> [Instructions to follow]
The answer should consist of the records below, repeated exactly, and no pictures.
START Recorded information
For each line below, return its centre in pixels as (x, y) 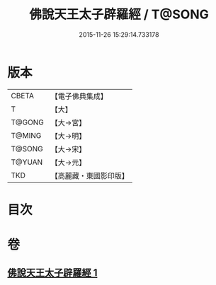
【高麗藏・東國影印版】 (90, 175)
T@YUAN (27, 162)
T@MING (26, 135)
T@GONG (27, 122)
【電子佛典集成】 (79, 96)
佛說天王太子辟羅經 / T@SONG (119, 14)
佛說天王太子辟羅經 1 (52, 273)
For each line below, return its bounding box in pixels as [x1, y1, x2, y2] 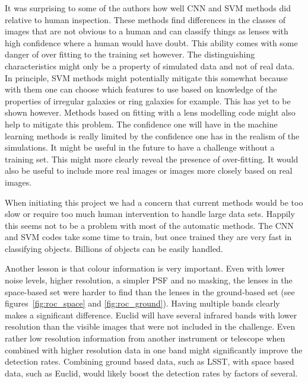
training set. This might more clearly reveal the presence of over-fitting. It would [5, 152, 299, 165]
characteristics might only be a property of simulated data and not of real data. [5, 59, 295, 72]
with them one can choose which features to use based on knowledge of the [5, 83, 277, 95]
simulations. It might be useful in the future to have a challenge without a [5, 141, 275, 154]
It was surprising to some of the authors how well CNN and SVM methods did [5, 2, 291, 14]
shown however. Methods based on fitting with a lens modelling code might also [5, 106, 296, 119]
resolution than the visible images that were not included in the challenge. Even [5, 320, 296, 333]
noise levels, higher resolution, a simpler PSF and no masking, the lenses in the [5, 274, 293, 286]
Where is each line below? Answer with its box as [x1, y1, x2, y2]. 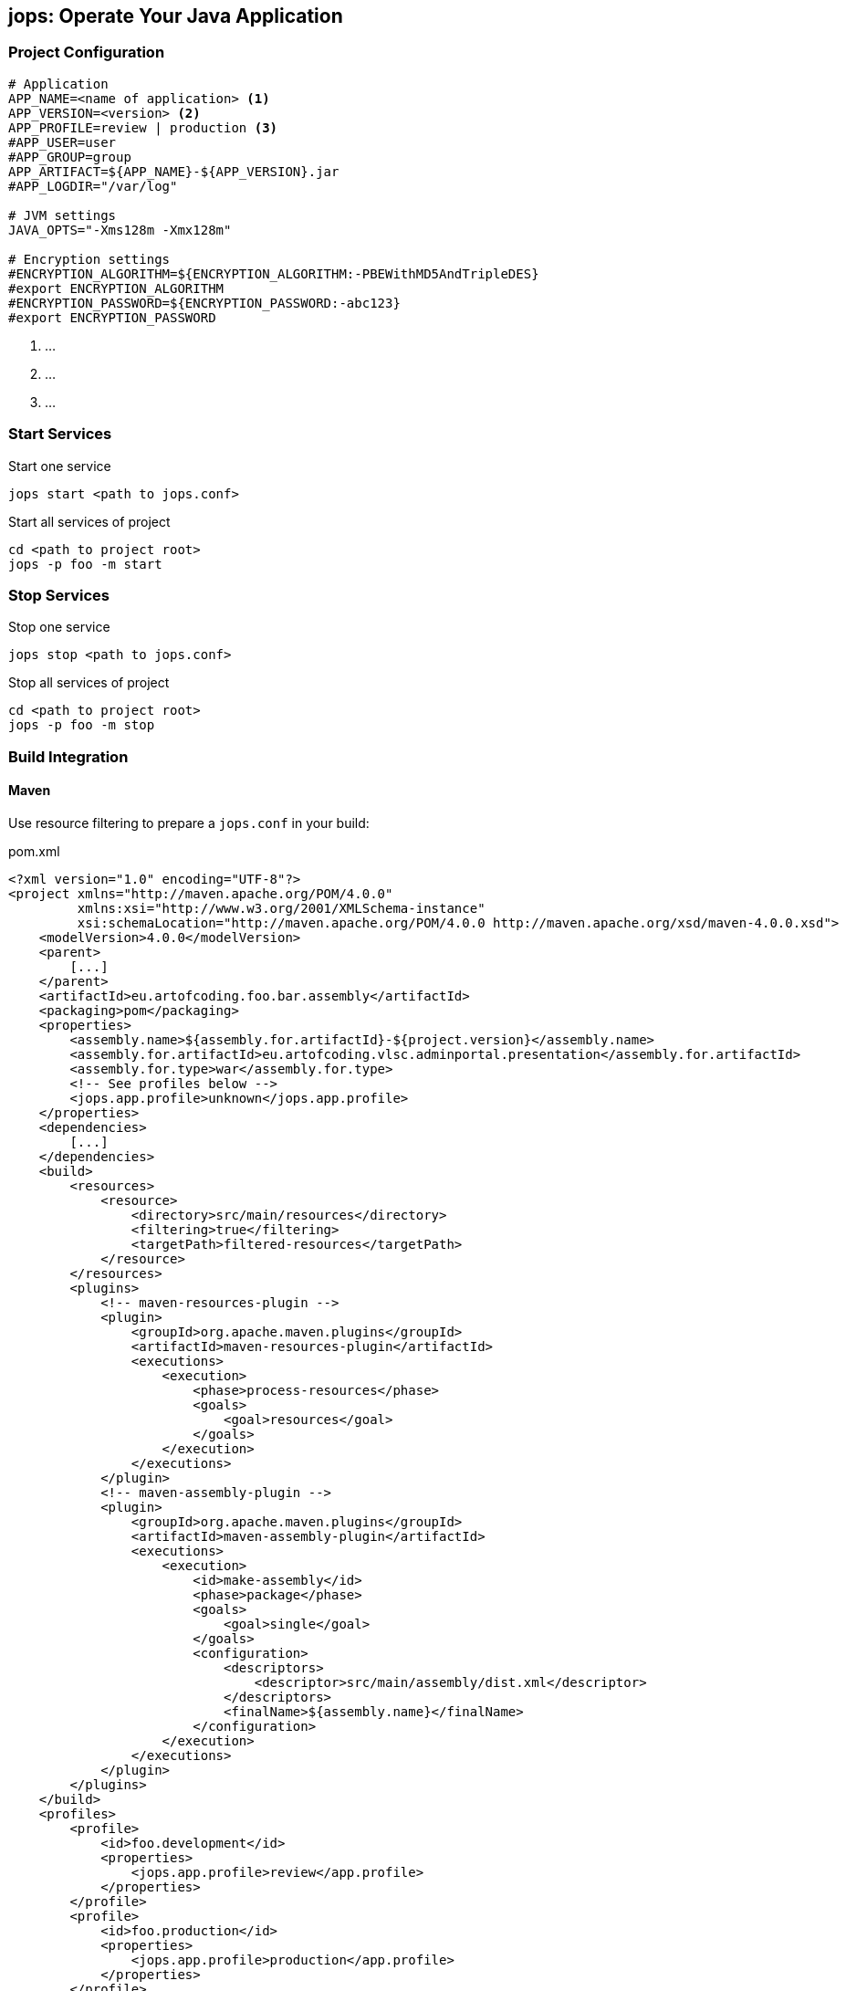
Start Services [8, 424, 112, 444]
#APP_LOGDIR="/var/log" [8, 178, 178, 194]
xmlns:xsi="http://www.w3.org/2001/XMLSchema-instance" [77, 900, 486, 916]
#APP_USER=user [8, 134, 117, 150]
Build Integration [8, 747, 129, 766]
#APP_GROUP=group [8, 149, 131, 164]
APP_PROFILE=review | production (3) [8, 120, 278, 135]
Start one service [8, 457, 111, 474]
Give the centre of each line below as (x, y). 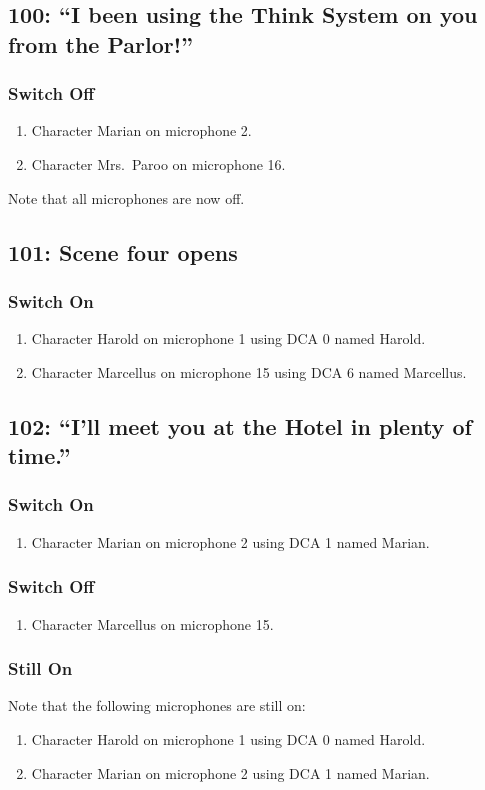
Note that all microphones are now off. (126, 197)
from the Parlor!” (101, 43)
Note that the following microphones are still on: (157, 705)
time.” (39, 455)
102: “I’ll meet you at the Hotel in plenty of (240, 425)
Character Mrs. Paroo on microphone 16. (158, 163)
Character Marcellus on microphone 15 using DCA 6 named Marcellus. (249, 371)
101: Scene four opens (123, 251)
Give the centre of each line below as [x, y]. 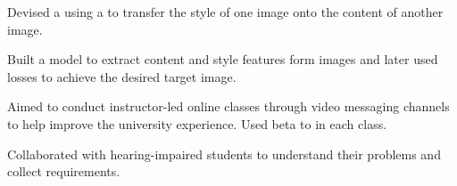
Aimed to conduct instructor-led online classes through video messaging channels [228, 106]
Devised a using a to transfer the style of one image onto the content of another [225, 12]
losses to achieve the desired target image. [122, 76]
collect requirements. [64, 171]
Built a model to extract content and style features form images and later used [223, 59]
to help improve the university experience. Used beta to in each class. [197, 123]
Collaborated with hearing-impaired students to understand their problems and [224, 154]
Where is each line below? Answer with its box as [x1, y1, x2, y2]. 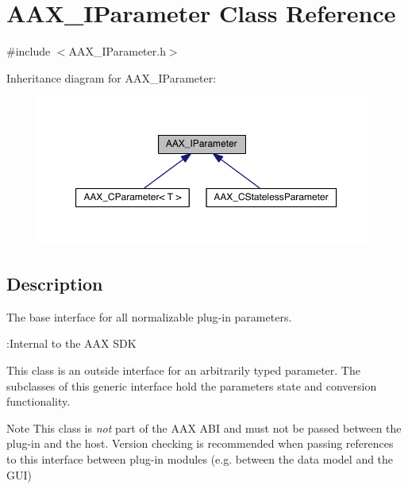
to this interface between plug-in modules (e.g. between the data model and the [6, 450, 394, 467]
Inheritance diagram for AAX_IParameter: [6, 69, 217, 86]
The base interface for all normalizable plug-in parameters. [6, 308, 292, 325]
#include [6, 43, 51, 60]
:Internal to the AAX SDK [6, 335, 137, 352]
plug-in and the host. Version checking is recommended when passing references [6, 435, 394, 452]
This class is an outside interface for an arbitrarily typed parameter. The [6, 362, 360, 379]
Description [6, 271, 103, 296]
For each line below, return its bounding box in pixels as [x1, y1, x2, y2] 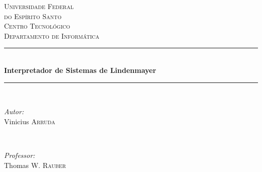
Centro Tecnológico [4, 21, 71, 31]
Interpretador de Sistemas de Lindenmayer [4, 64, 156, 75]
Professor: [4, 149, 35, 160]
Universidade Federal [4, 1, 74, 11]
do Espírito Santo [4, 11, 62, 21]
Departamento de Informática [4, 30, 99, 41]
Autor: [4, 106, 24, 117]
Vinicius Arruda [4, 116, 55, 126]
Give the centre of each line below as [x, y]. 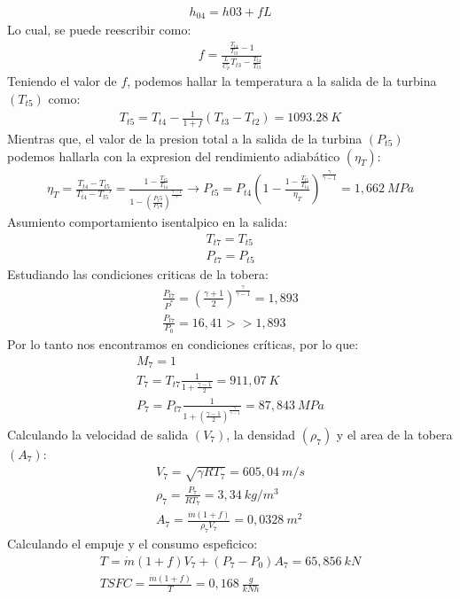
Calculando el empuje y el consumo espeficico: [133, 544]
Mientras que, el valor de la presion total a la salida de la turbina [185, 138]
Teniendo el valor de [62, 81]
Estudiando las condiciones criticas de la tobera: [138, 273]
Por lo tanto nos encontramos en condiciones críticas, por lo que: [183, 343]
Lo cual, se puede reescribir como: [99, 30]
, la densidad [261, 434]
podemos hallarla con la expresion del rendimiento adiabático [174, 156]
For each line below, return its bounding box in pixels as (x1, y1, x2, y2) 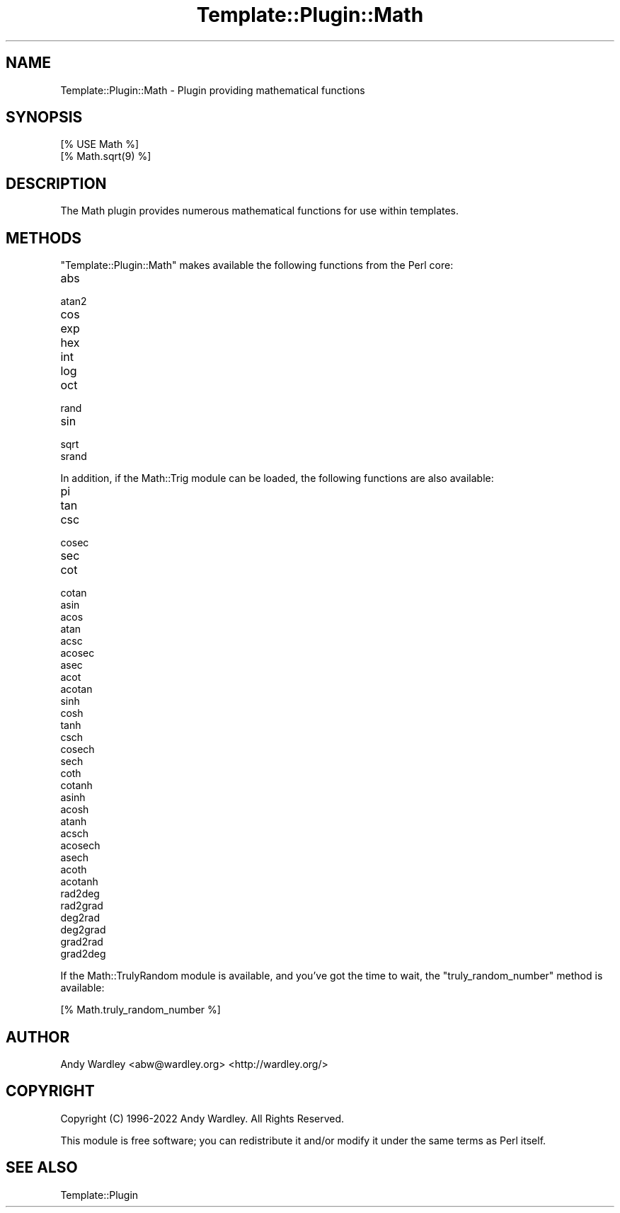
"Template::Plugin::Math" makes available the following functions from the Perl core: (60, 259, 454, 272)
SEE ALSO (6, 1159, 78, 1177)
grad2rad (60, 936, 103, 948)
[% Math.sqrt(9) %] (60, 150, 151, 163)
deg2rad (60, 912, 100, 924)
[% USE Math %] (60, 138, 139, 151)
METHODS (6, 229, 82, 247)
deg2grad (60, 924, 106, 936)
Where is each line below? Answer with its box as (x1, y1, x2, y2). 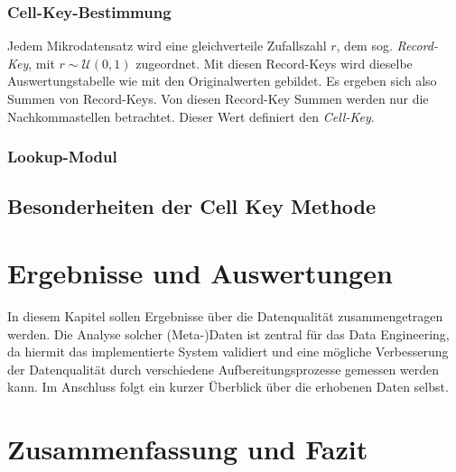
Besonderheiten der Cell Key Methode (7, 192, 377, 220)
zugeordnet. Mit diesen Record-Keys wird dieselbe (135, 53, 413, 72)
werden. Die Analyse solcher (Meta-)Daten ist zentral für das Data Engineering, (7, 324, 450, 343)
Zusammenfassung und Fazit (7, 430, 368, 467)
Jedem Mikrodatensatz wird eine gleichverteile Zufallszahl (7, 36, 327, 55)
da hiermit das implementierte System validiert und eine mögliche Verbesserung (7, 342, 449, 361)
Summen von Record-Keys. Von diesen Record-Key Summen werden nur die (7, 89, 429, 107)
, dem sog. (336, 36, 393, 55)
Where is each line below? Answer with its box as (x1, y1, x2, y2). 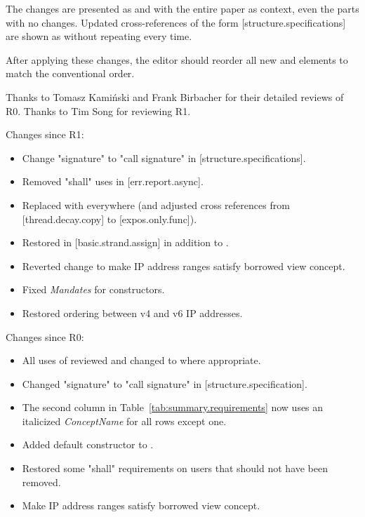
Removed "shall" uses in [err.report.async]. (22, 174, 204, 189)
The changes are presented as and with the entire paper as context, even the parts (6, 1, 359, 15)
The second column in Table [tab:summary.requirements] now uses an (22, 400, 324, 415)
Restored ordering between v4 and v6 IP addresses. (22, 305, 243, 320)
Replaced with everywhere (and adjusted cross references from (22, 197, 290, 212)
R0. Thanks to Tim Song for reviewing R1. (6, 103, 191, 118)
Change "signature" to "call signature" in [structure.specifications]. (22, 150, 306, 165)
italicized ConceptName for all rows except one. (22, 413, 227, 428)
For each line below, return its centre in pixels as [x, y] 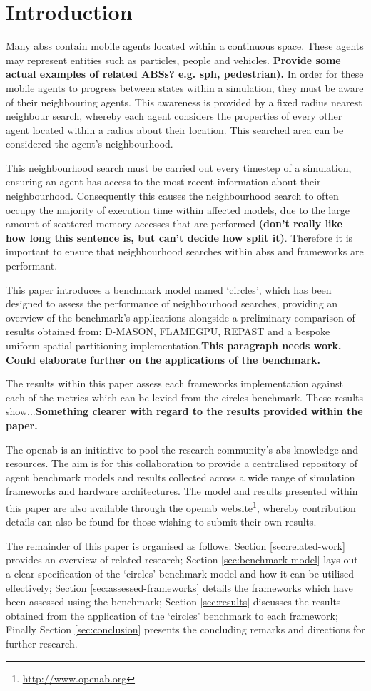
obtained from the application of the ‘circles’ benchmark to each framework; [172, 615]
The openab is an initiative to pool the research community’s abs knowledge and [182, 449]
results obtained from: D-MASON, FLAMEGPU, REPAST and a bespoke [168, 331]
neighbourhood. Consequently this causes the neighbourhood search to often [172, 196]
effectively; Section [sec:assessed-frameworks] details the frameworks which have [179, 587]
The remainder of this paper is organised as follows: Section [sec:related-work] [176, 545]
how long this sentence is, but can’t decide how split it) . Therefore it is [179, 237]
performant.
END Recorded information
> [Problem solution]
For each line below, return its centre in pixels as (x, y) 
【高麗藏・東國影印版】 (90, 175)
T@YUAN (27, 162)
T@MING (26, 135)
T@GONG (27, 122)
【電子佛典集成】 (79, 96)
佛說天王太子辟羅經 / T@SONG (119, 14)
佛說天王太子辟羅經 1 (52, 273)
For each line below, return its bounding box in pixels as [x1, y1, x2, y2] 
training set. This might more clearly reveal the presence of over-fitting. It would [5, 152, 299, 165]
characteristics might only be a property of simulated data and not of real data. [5, 59, 295, 72]
with them one can choose which features to use based on knowledge of the [5, 83, 277, 95]
simulations. It might be useful in the future to have a challenge without a [5, 141, 275, 154]
It was surprising to some of the authors how well CNN and SVM methods did [5, 2, 291, 14]
shown however. Methods based on fitting with a lens modelling code might also [5, 106, 296, 119]
resolution than the visible images that were not included in the challenge. Even [5, 320, 296, 333]
noise levels, higher resolution, a simpler PSF and no masking, the lenses in the [5, 274, 293, 286]
Where is each line below? Answer with its box as [x1, y1, x2, y2]. 
Start Services [8, 424, 112, 444]
#APP_LOGDIR="/var/log" [8, 178, 178, 194]
xmlns:xsi="http://www.w3.org/2001/XMLSchema-instance" [77, 900, 486, 916]
#APP_USER=user [8, 134, 117, 150]
Build Integration [8, 747, 129, 766]
#APP_GROUP=group [8, 149, 131, 164]
APP_PROFILE=review | production (3) [8, 120, 278, 135]
Start one service [8, 457, 111, 474]
Give the centre of each line below as (x, y). 
Note that all microphones are now off. (126, 197)
from the Parlor!” (101, 43)
Note that the following microphones are still on: (157, 705)
time.” (39, 455)
102: “I’ll meet you at the Hotel in plenty of (240, 425)
Character Mrs. Paroo on microphone 16. (158, 163)
Character Marcellus on microphone 15 using DCA 6 named Marcellus. (249, 371)
101: Scene four opens (123, 251)
Give the centre of each line below as [x, y]. 
Aimed to conduct instructor-led online classes through video messaging channels [228, 106]
Devised a using a to transfer the style of one image onto the content of another [225, 12]
losses to achieve the desired target image. [122, 76]
collect requirements. [64, 171]
Built a model to extract content and style features form images and later used [223, 59]
to help improve the university experience. Used beta to in each class. [197, 123]
Collaborated with hearing-impaired students to understand their problems and [224, 154]
Where is each line below? Answer with its box as [x1, y1, x2, y2]. 
to this interface between plug-in modules (e.g. between the data model and the [6, 450, 394, 467]
Inheritance diagram for AAX_IParameter: [6, 69, 217, 86]
The base interface for all normalizable plug-in parameters. [6, 308, 292, 325]
#include [6, 43, 51, 60]
:Internal to the AAX SDK [6, 335, 137, 352]
plug-in and the host. Version checking is recommended when passing references [6, 435, 394, 452]
This class is an outside interface for an arbitrarily typed parameter. The [6, 362, 360, 379]
Description [6, 271, 103, 296]
For each line below, return its bounding box in pixels as [x1, y1, x2, y2] 
Centro Tecnológico [4, 21, 71, 31]
Interpretador de Sistemas de Lindenmayer [4, 64, 156, 75]
Professor: [4, 149, 35, 160]
Universidade Federal [4, 1, 74, 11]
do Espírito Santo [4, 11, 62, 21]
Departamento de Informática [4, 30, 99, 41]
Autor: [4, 106, 24, 117]
Vinicius Arruda [4, 116, 55, 126]
Give the centre of each line below as [x, y]. 
Calculando el empuje y el consumo espeficico: [133, 544]
Mientras que, el valor de la presion total a la salida de la turbina [185, 138]
Teniendo el valor de [62, 81]
Estudiando las condiciones criticas de la tobera: [138, 273]
Por lo tanto nos encontramos en condiciones críticas, por lo que: [183, 343]
Lo cual, se puede reescribir como: [99, 30]
, la densidad [261, 434]
podemos hallarla con la expresion del rendimiento adiabático [174, 156]
For each line below, return its bounding box in pixels as (x1, y1, x2, y2) 
"Template::Plugin::Math" makes available the following functions from the Perl core: (60, 259, 454, 272)
SEE ALSO (6, 1159, 78, 1177)
grad2rad (60, 936, 103, 948)
[% Math.sqrt(9) %] (60, 150, 151, 163)
deg2rad (60, 912, 100, 924)
[% USE Math %] (60, 138, 139, 151)
METHODS (6, 229, 82, 247)
deg2grad (60, 924, 106, 936)
Where is each line below? Answer with its box as (x1, y1, x2, y2). 
Besonderheiten der Cell Key Methode (7, 192, 377, 220)
zugeordnet. Mit diesen Record-Keys wird dieselbe (135, 53, 413, 72)
werden. Die Analyse solcher (Meta-)Daten ist zentral für das Data Engineering, (7, 324, 450, 343)
Zusammenfassung und Fazit (7, 430, 368, 467)
Jedem Mikrodatensatz wird eine gleichverteile Zufallszahl (7, 36, 327, 55)
da hiermit das implementierte System validiert und eine mögliche Verbesserung (7, 342, 449, 361)
Summen von Record-Keys. Von diesen Record-Key Summen werden nur die (7, 89, 429, 107)
, dem sog. (336, 36, 393, 55)
Where is each line below? Answer with its box as (x1, y1, x2, y2). 
Removed "shall" uses in [err.report.async]. (22, 174, 204, 189)
The changes are presented as and with the entire paper as context, even the parts (6, 1, 359, 15)
The second column in Table [tab:summary.requirements] now uses an (22, 400, 324, 415)
Restored ordering between v4 and v6 IP addresses. (22, 305, 243, 320)
Replaced with everywhere (and adjusted cross references from (22, 197, 290, 212)
R0. Thanks to Tim Song for reviewing R1. (6, 103, 191, 118)
Change "signature" to "call signature" in [structure.specifications]. (22, 150, 306, 165)
italicized ConceptName for all rows except one. (22, 413, 227, 428)
For each line below, return its centre in pixels as [x, y] 
obtained from the application of the ‘circles’ benchmark to each framework; [172, 615]
The openab is an initiative to pool the research community’s abs knowledge and [182, 449]
results obtained from: D-MASON, FLAMEGPU, REPAST and a bespoke [168, 331]
neighbourhood. Consequently this causes the neighbourhood search to often [172, 196]
effectively; Section [sec:assessed-frameworks] details the frameworks which have [179, 587]
The remainder of this paper is organised as follows: Section [sec:related-work] [176, 545]
how long this sentence is, but can’t decide how split it) . Therefore it is [179, 237]
performant.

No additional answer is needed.